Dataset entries
#####

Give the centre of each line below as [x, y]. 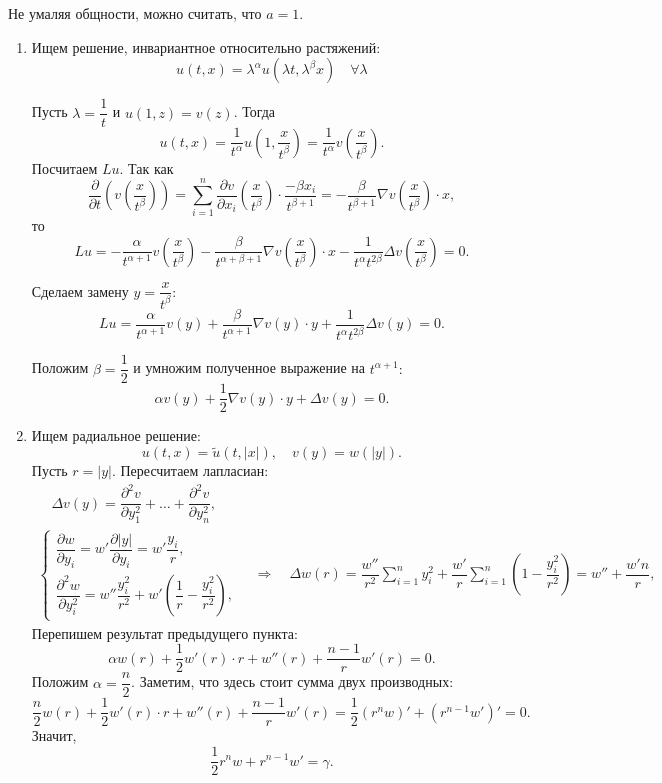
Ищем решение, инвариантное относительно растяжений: [206, 46]
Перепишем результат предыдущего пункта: [164, 632]
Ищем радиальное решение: [116, 435]
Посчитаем [64, 167]
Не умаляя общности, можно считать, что [135, 13]
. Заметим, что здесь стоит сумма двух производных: [292, 681]
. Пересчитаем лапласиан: [190, 470]
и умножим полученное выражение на [249, 367]
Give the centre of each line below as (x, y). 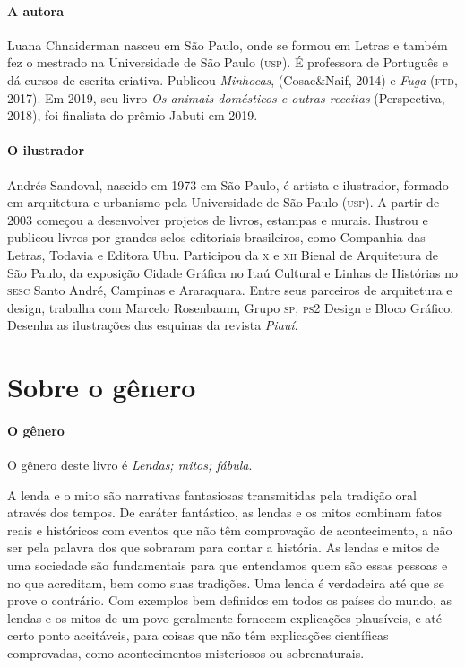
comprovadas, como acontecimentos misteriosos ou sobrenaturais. (186, 653)
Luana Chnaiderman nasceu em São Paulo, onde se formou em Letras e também (228, 44)
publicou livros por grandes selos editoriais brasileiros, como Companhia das (216, 237)
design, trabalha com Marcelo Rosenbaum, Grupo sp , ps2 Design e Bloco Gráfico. (231, 307)
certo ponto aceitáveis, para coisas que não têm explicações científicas (198, 635)
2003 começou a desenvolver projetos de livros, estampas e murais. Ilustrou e (218, 219)
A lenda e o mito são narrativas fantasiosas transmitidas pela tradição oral (212, 494)
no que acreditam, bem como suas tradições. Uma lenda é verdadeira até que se (226, 582)
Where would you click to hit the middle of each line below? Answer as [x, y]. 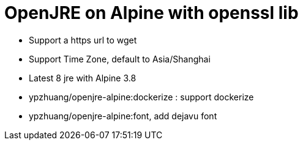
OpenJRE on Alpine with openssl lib [151, 13]
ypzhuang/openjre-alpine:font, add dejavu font [123, 116]
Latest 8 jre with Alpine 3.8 [83, 78]
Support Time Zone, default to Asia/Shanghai [120, 59]
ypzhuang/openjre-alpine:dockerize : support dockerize [141, 97]
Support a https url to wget [83, 40]
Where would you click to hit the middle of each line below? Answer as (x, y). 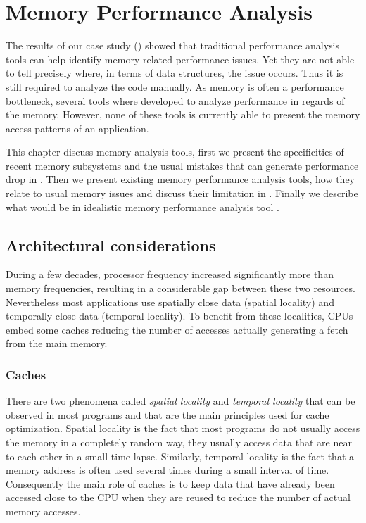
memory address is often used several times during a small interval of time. (168, 470)
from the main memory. (57, 343)
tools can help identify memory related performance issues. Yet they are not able (180, 59)
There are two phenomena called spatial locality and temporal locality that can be (181, 401)
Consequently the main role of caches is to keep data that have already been (170, 483)
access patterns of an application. (77, 128)
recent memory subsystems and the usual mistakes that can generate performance (182, 165)
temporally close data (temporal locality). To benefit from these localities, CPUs (179, 316)
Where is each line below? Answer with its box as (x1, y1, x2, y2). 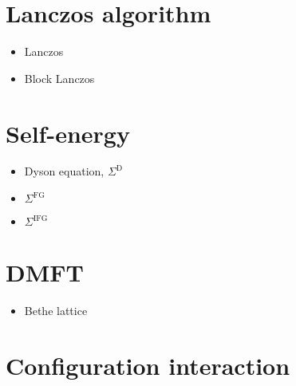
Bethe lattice (24, 302, 88, 319)
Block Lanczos (24, 69, 95, 86)
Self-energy (6, 116, 130, 149)
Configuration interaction (6, 349, 290, 381)
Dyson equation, (24, 163, 105, 179)
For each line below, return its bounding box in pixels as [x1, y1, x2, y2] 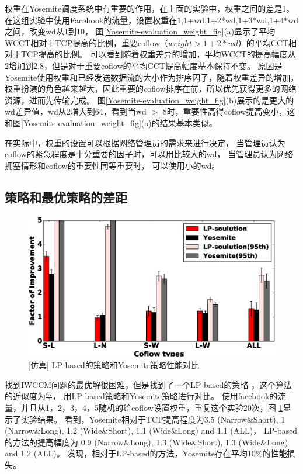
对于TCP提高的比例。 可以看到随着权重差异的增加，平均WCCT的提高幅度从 [5, 48, 296, 60]
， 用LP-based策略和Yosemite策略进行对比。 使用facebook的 [52, 390, 278, 402]
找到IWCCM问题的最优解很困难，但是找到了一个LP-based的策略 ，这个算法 [5, 378, 292, 390]
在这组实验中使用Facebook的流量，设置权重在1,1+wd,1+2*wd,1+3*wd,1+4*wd [5, 13, 299, 26]
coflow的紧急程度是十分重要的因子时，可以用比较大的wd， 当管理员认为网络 [5, 148, 294, 160]
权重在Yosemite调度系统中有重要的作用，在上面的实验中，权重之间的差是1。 [5, 2, 295, 14]
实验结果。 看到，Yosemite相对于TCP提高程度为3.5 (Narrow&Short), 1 [20, 413, 285, 425]
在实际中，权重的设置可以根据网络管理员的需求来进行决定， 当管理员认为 [5, 136, 285, 148]

#####

In the records above, find the line with "no que acreditam, bem" and the line with "找到IWCCM问题的最优解很困难，但是找到了一个LP-based的策略 ，这个算法 [5, 378, 292, 390]"; please transcribe exactly those two lines and all lines between them, omitting any picture.

**RESPONSE TO THE TASK:**
no que acreditam, bem como suas tradições. Uma lenda é verdadeira até que se (226, 582)
Where would you click to hit the middle of each line below? Answer as [x, y]. 
OpenJRE on Alpine with openssl lib [151, 13]
ypzhuang/openjre-alpine:font, add dejavu font [123, 116]
Latest 8 jre with Alpine 3.8 [83, 78]
Support Time Zone, default to Asia/Shanghai [120, 59]
ypzhuang/openjre-alpine:dockerize : support dockerize [141, 97]
Support a https url to wget [83, 40]
Where would you click to hit the middle of each line below? Answer as (x, y). 
memory address is often used several times during a small interval of time. (168, 470)
from the main memory. (57, 343)
tools can help identify memory related performance issues. Yet they are not able (180, 59)
There are two phenomena called spatial locality and temporal locality that can be (181, 401)
Consequently the main role of caches is to keep data that have already been (170, 483)
access patterns of an application. (77, 128)
recent memory subsystems and the usual mistakes that can generate performance (182, 165)
temporally close data (temporal locality). To benefit from these localities, CPUs (179, 316)
Where is each line below? Answer with its box as (x1, y1, x2, y2). 
Bethe lattice (24, 302, 88, 319)
Block Lanczos (24, 69, 95, 86)
Self-energy (6, 116, 130, 149)
Configuration interaction (6, 349, 290, 381)
Dyson equation, (24, 163, 105, 179)
For each line below, return its bounding box in pixels as [x1, y1, x2, y2] 
对于TCP提高的比例。 可以看到随着权重差异的增加，平均WCCT的提高幅度从 [5, 48, 296, 60]
， 用LP-based策略和Yosemite策略进行对比。 使用facebook的 [52, 390, 278, 402]
找到IWCCM问题的最优解很困难，但是找到了一个LP-based的策略 ，这个算法 [5, 378, 292, 390]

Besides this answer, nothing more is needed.